According to Auchincloss' office, Concentric by Ginkgo, the company's public health and biosecurity effort, aims to "provide easy, affordable pooled testing to every school in America."
"The Massachusetts plan is a model for testing programs across America and shows all the good public-private partnership can bring to communities as we rebuild from this biological crisis," Ginkgo Bioworks chief commercial officer Matt McKnight said in a statement.
CIC Health, which also operates the mass vaccination sites at Gillette Stadium, the Hynes Convention Center and the Reggie Lewis Center, had been working with schools on more of a one-on-one basis before the state program launched, said Bill Jacobson, the company's head of pooled testing.
Jacobson said having more schools involved created an opportunity to scale up and reduce costs. Now in thinking of what a national scale might look like, he said, CIC Health has "come up with a number of innovations" to simplify and streamline pooled testing.

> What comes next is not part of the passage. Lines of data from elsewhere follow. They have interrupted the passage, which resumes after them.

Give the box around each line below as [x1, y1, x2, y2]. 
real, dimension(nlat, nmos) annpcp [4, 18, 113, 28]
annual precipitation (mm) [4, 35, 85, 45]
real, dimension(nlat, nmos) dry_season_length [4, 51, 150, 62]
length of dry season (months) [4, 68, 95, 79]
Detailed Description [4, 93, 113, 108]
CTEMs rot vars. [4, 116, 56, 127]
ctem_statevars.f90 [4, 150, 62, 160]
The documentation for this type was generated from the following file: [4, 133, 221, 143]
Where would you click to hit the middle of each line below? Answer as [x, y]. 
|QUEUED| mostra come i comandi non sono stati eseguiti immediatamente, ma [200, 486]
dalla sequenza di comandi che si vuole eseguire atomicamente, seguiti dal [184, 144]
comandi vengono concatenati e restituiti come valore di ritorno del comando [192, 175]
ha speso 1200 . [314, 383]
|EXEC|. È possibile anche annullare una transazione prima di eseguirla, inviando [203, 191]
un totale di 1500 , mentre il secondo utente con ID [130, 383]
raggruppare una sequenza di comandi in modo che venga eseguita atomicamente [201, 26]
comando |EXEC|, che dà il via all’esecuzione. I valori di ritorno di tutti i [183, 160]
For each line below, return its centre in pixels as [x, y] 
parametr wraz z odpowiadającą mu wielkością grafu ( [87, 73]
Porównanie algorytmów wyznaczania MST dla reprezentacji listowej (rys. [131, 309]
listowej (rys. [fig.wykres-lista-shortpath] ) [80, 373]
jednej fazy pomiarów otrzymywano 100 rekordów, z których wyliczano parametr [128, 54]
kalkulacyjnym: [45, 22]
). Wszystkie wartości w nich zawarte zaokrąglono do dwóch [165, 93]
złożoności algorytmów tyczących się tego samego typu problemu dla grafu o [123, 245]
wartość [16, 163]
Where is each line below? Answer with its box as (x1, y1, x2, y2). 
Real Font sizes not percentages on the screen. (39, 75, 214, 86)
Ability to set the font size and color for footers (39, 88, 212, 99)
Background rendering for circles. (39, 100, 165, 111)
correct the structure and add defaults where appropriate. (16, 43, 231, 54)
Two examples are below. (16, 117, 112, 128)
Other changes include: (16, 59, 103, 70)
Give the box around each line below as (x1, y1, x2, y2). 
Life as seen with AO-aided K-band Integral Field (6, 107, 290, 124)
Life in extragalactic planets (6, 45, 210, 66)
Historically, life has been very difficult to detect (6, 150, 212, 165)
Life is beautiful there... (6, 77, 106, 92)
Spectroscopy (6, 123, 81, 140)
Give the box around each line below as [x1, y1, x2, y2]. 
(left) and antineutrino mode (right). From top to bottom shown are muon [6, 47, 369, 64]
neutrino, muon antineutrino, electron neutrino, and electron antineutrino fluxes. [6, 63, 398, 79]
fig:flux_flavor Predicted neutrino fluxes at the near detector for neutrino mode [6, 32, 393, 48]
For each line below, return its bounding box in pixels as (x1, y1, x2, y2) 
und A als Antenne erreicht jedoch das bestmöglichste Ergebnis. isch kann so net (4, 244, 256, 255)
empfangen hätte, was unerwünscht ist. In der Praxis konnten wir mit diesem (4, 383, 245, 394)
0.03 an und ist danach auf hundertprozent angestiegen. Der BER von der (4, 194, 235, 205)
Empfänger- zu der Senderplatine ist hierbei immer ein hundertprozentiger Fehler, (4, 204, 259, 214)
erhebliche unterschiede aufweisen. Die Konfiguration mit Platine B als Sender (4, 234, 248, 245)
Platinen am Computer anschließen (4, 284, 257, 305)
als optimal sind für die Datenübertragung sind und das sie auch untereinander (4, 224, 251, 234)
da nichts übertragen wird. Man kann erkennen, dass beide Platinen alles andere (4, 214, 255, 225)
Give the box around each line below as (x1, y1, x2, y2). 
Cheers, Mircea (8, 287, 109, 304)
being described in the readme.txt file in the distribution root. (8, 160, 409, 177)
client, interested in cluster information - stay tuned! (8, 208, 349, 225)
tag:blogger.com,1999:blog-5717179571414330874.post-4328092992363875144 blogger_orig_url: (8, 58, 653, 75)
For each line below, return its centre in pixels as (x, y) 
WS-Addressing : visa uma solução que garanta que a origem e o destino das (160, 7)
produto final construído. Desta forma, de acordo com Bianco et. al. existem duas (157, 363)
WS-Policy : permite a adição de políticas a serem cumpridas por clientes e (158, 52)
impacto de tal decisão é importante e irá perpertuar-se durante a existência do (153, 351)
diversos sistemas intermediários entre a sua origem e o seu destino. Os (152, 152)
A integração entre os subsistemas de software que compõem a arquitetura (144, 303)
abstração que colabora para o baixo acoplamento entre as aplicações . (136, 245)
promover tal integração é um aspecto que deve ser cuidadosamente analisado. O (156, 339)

Rowe put the current cost at about $5 per swab, which he said breaks down to about $1 a day because tests are conducted weekly. Because the costs are per tested student, larger urban districts would face higher bills if schools were left to pay for the program on their own.
Rowe said early adopters of pooled testing found the process simpler than they'd expected, recalling comments from an official in Watertown after the first day of testing: "Did we miss a thing? That was really easy."
"Basically, Massachusetts kind of pioneered this for the rest of the country," he said.